Put differently, previously elevated valuations have corrected sharply – e.g., the S&P 500 P/E ratio sagged from 20 points to around 14.5 currently, a level last seen in 2013.

Here our macroeconomic scenario, which models plausible states of the world given the available information and the potential evolution of various factors, comes in to play. As shown, for example, in Exhibit 5 for the S&P 500, US stocks have started pricing in the more bearish scenarios, but clearly, they could have further to run compared to our most bearish expectations.

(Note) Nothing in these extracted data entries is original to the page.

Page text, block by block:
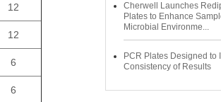
12
12
6
6
Cherwell Launches
Plates to Enhance
Microbial Environme...
PCR Plates Designed to
Consistency of Results
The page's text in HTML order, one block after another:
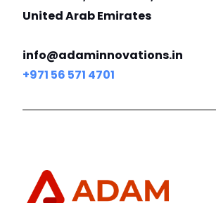
United Arab Emirates
info@adaminnovations.in
+971 56 571 4701
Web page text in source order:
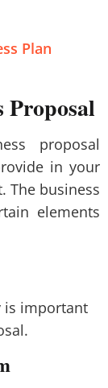
Plan
Proposal
proposal
in your
The business
elements
is important
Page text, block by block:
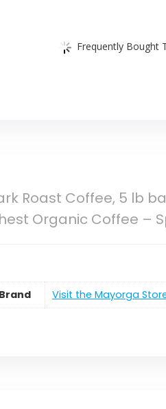
Frequently Bought
Roast Coffee, 5 lb
Organic Coffee –
Visit the Mayorga
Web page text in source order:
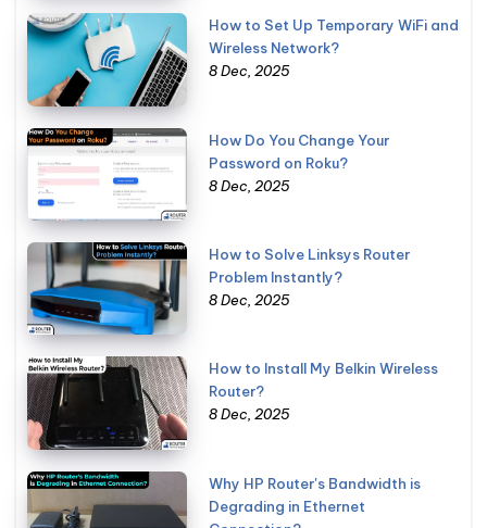
How to Set Up Temporary WiFi and
Wireless Network?
8 Dec, 2025
How Do You Change Your
Password on Roku?
8 Dec, 2025
How to Solve Linksys Router
Problem Instantly?
8 Dec, 2025
How to Install My Belkin Wireless
Router?
8 Dec, 2025
Why HP Router's Bandwidth is
Degrading in Ethernet
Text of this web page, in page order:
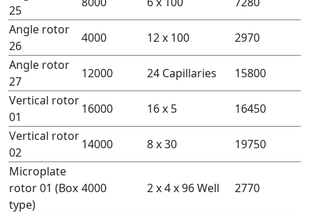
25
Angle rotor
26
4000 12 x 100
2970
Angle rotor
27
12000 24 Capillaries
15800
Vertical rotor
01
16000 16 x 5
16450
Vertical rotor
02
14000 8 x 30
19750
Microplate
rotor 01 (Box
type)
4000 2 x 4 x 96 Well 2770
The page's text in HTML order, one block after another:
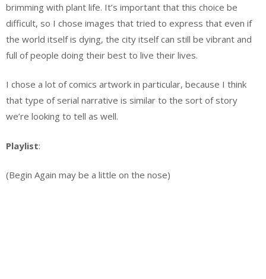
brimming with plant life. It’s important that this choice be
difficult, so I chose images that tried to express that even if
the world itself is dying, the city itself can still be vibrant and
full of people doing their best to live their lives.
I chose a lot of comics artwork in particular, because I think
that type of serial narrative is similar to the sort of story
we’re looking to tell as well.
Playlist:
(Begin Again may be a little on the nose)
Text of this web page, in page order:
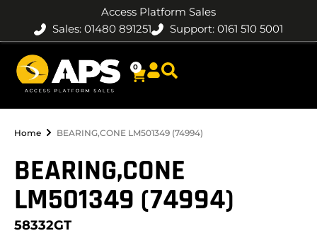
Access Platform Sales
Sales: 01480 891251
Support: 0161 510 5001
0
Home BEARING,CONE LM501349 (74994)
BEARING,CONE
LM501349 (74994)
58332GT
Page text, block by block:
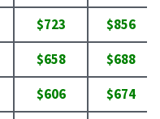
$723
$856
$658
$688
$606
$674
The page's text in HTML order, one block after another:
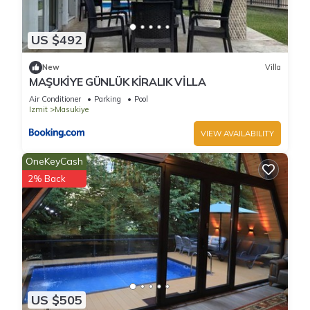
US $492
New Villa
MAŞUKİYE GÜNLÜK KİRALIK VİLLA
Air Conditioner Parking
Pool
Izmit
Masukiye
VIEW AVAILABILITY
US $505
OneKeyCash
2% Back
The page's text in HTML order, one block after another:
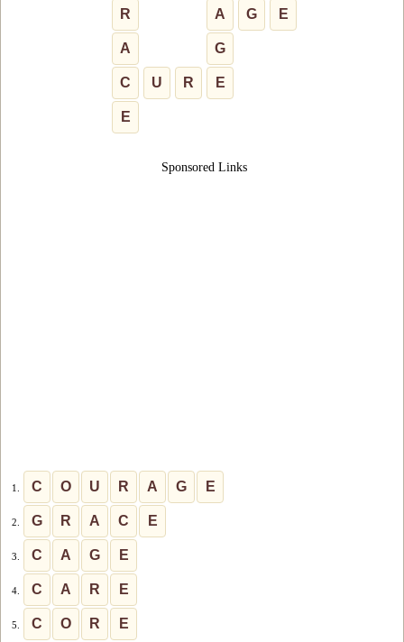
R A G E
A G
C U R E
E
Sponsored Links
1. C O U R A G E
2. G R A C E
3. C A G E
4. C A R E
5. C O R E
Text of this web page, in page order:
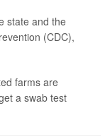
state and the
(CDC),
farms are
a swab test
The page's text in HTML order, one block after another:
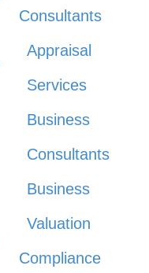
Consultants
Appraisal
Services
Business
Consultants
Business
Valuation
Compliance
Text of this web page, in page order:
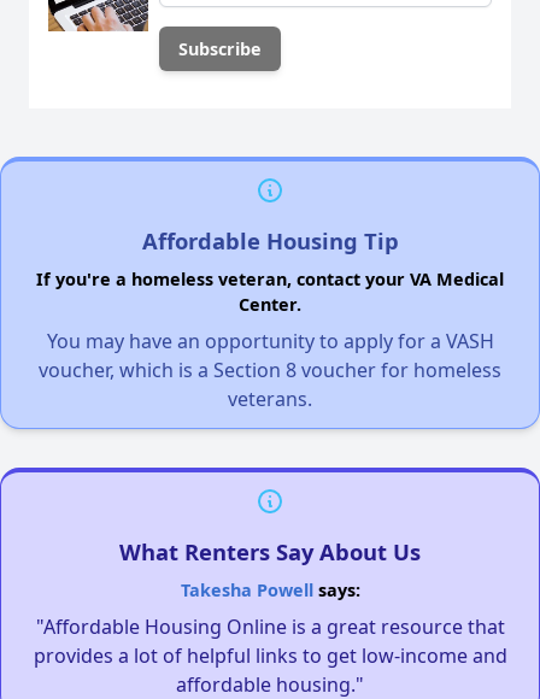
Affordable Housing Tip
If you're a homeless veteran, contact your VA Medical
Center.
You may have an opportunity to apply for a VASH
voucher, which is a Section 8 voucher for homeless
veterans.
What Renters Say About Us
Takesha Powellsays:
"Affordable Housing Online is a great resource that
provides a lot of helpful links to get low-income and
affordable housing."
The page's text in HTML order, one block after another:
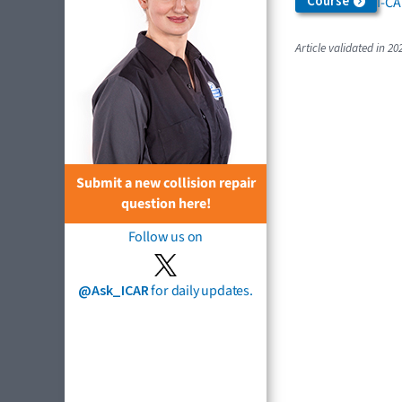
Submit a new collision repair
question here!
Follow us on
@Ask_ICARfor daily updates.
Article validated in
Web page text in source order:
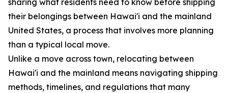
sharing what residents need to know before shipping
their belongings between Hawai'i and the mainland
United States, a process that involves more planning
than a typical local move.
Unlike a move across town, relocating between
Hawai'i and the mainland means navigating shipping
methods, timelines, and regulations that many
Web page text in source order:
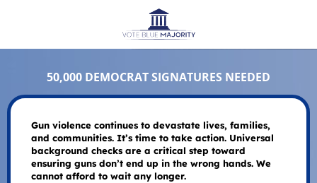
50,000 DEMOCRAT SIGNATURES NEEDED
Gun violence continues to devastate lives, families,
and communities. It’s time to take action. Universal
background checks are a critical step toward
ensuring guns don’t end up in the wrong hands. We
cannot afford to wait any longer.
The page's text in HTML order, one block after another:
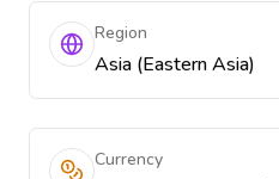
Region
Asia (Eastern Asia)
Currency
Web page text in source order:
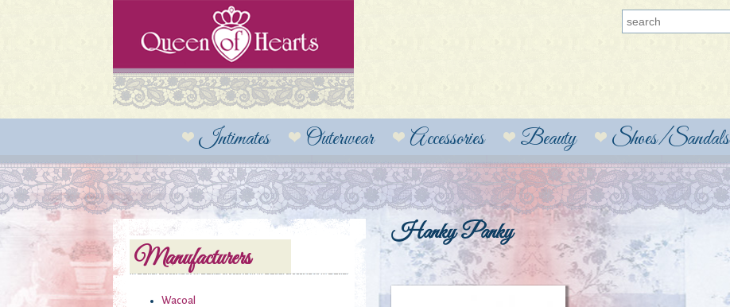
Intimates Outerwear Accessories Beauty Shoes/Sandals
Manufacturers
Wacoal
Hanky Panky
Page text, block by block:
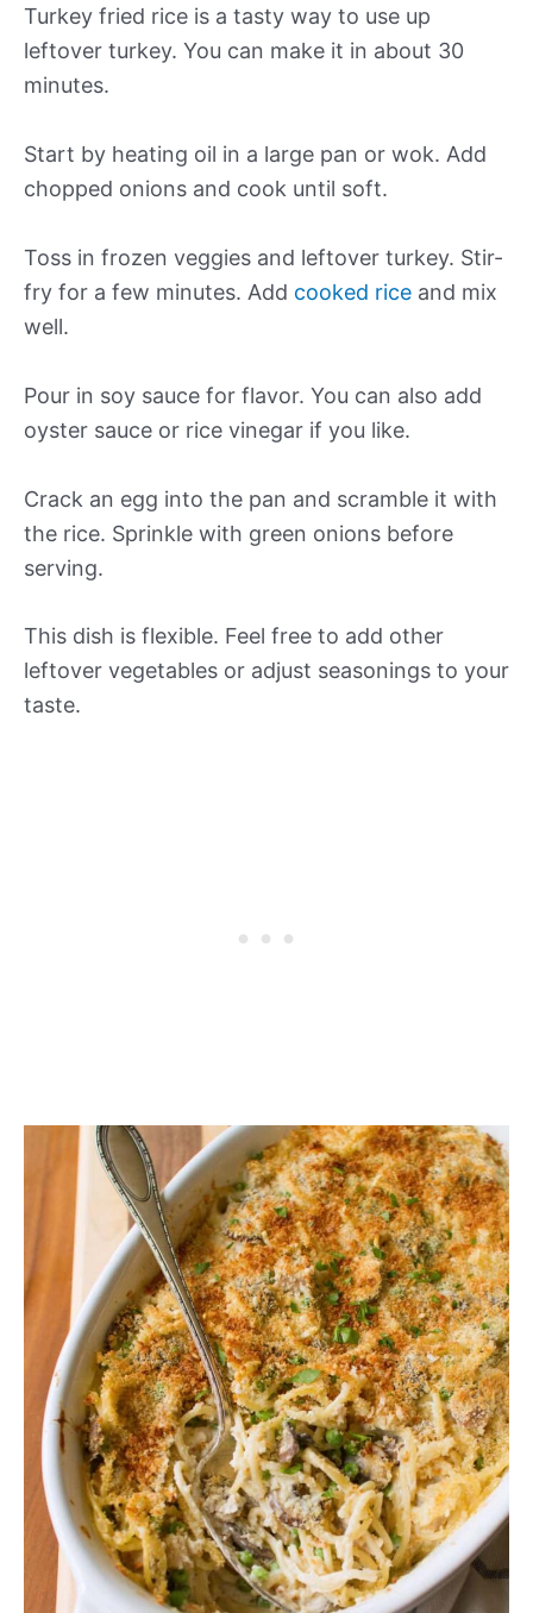
Turkey fried rice is a tasty way to use up
leftover turkey. You can make it in about 30
minutes.
Start by heating oil in a large pan or wok. Add
chopped onions and cook until soft.
Toss in frozen veggies and leftover turkey. Stir-
fry for a few minutes. Add cooked rice and mix
well.
Pour in soy sauce for flavor. You can also add
oyster sauce or rice vinegar if you like.
Crack an egg into the pan and scramble it with
the rice. Sprinkle with green onions before
serving.
This dish is flexible. Feel free to add other
leftover vegetables or adjust seasonings to your
taste.
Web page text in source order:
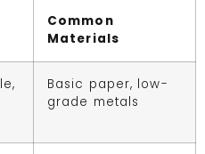
Common
Materials
Basic paper, low-
grade metals
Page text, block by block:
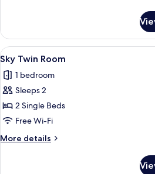
Twin
Room
View
all
photos
for
Sky
Twin
Room
A
3
Sky Twin Room
1 bedroom
Sleeps 2
2 Single Beds
Free Wi-Fi
More details
More
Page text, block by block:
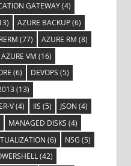
GATEWAY(4)
AZURE BACKUP(6)
(77) AZURE RM (8)
AZURE VM (16)
(6) DEVOPS (5)
(13)
V(4) IIS (5) JSON (4)
MANAGED DISKS (4)
(6) NSG (5)
(42)
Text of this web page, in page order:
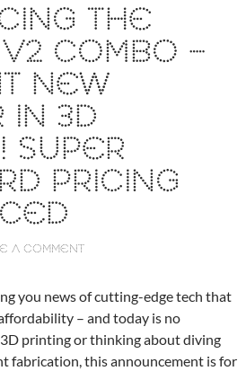
THE
COMBO –
NEW
IN 3D
SUPER
PRICING
A COMMENT
you news of cutting-edge tech that
– and today is no
printing or thinking about diving
fabrication, this announcement is for
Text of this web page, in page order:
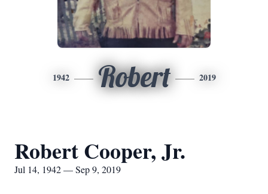
1942 Robert 2019
Robert Cooper, Jr.
Jul 14, 1942 — Sep 9, 2019
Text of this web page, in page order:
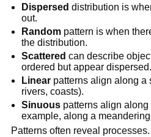
Dispersed distribution is
out.
Random pattern is when
the distribution.
Scattered can describe
ordered but appear dispersed.
Linear patterns align along a
rivers, coasts).
Sinuous patterns align
example, along a
Patterns often reveal
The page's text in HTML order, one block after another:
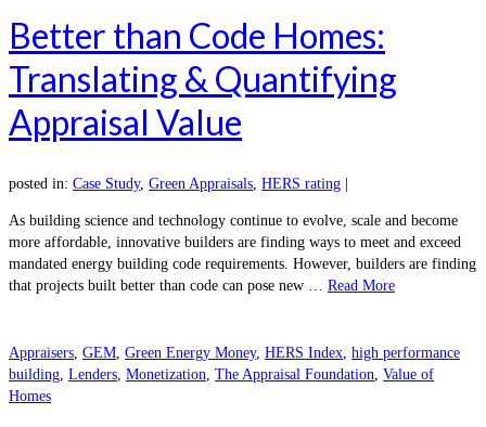
Better than Code Homes:
Translating & Quantifying
Appraisal Value
posted in: Case Study, Green Appraisals HERS rating |
As building science and technology continue to evolve, scale and become
more affordable, innovative builders are finding ways to meet and exceed
mandated energy building code requirements. However, builders are finding
that projects built better than code can pose new … Read More
Appraisers GEM Green Energy Money, HERS Index high performance
building Lenders Monetization The Appraisal Foundation Value of
Homes
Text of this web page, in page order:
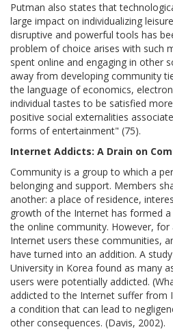
Putman also states that
large impact on individualizing
disruptive and powerful tools has
problem of choice arises with such
spent online and engaging in other
away from developing community
the language of economics,
individual tastes to be satisfied
positive social externalities
forms of entertainment" (75).
Internet Addicts: A Drain on
Community is a group to which a
belonging and support. Members
another: a place of residence,
growth of the Internet has formed
the online community. However,
Internet users these communities,
have turned into an addition. A
University in Korea found as many
users were potentially addicted.
addicted to the Internet suffer from
a condition that can lead to
other consequences. (Davis, 2002).
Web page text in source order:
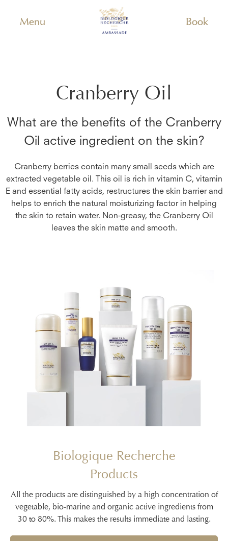
Menu Book
Cranberry Oil
What are the benefits of the Cranberry
Oil active ingredient on the skin?
Cranberry berries contain many small seeds which are
extracted vegetable oil. This oil is rich in vitamin C, vitamin
E and essential fatty acids, restructures the skin barrier and
helps to enrich the natural moisturizing factor in helping
the skin to retain water. Non-greasy, the Cranberry Oil
leaves the skin matte and smooth.
Biologique Recherche
Products
All the products are distinguished by a high concentration of
vegetable, bio-marine and organic active ingredients from
30 to 80%. This makes the results immediate and lasting.
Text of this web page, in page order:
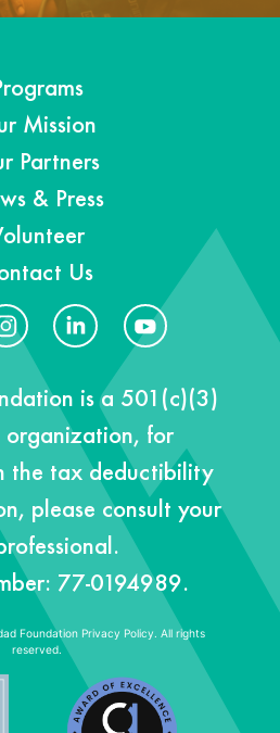
Mission
Partners
& Press
Us
is a 501(c)(3)
organization, for
the tax deductibility
please consult your
77-0194989.
Foundation Privacy Policy. All rights
reserved.
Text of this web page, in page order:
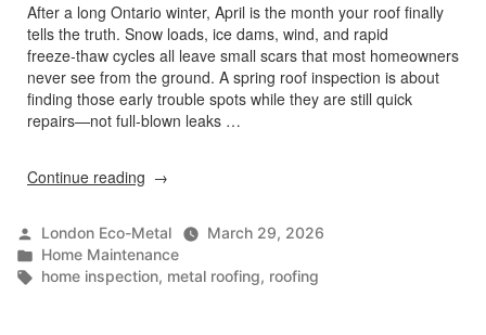
After a long Ontario winter, April is the month your roof finally
tells the truth. Snow loads, ice dams, wind, and rapid
freeze‑thaw cycles all leave small scars that most homeowners
never see from the ground. A spring roof inspection is about
finding those early trouble spots while they are still quick
repairs—not full‑blown leaks …
Continue reading “What
Do
Inspectors
Spot
Posted
by
London Eco-Metal
March 29, 2026
Posted
in
Home Maintenance
Tags:
home inspection, metal roofing, roofing
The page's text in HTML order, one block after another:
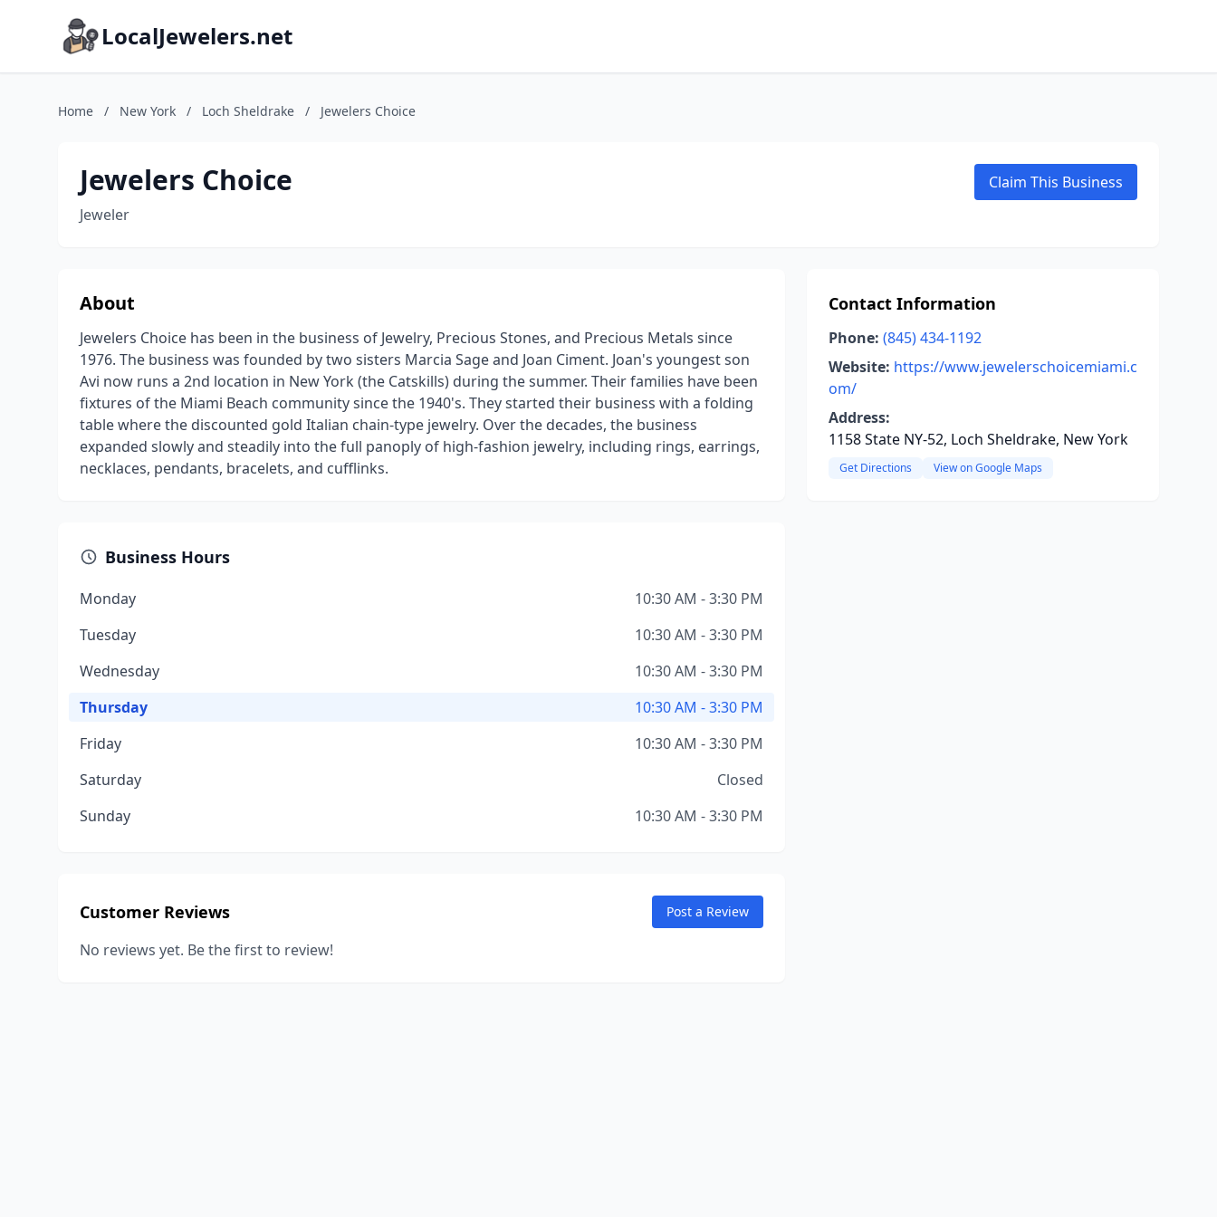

We are at a crossroads, both in terms of the deterioration in the macroeconomic data and in terms of market pricing. In light of this uncertainty, we closed our tactical equity longs in December. We are structurally neutral on the asset class.

 

Exhibit 5: S&P 500 scenario analysis

sp500-scenario-analysis

Source: Bloomberg and BNPP AM, as of 09/01/2019

 

Looking at valuations and what is priced in, we note that EM equities have fared much better in recent weeks, not participating in the meltdown seen by G10 equities (Exhibit 6). Better valuations (read previous underperformance) have surely helped. Now that the market is also pricing out further Fed rate rises, there is further support for the asset class.

But as we have said before, to expect significant (outright) upside for EM assets, three conditions must be satisfied: i) a dovish Fed, ii) more policy easing in China, and iii) an easing of trade tensions between the US and China. On all three fronts, we are not yet convinced that enough progress has been made, but this remains on our radar screen for 2019.

 

Exhibit 6: EM equities outperforming recently

em-equities-outperforming-recently

Source: Bloomberg and BNPP AM, as of 09/01/2019

 


Views expressed are those of the Investment Committee of MAQS, as of January 2019. Individual portfolio management teams outside of MAQS may hold different views and may make different investment decisions for different clients.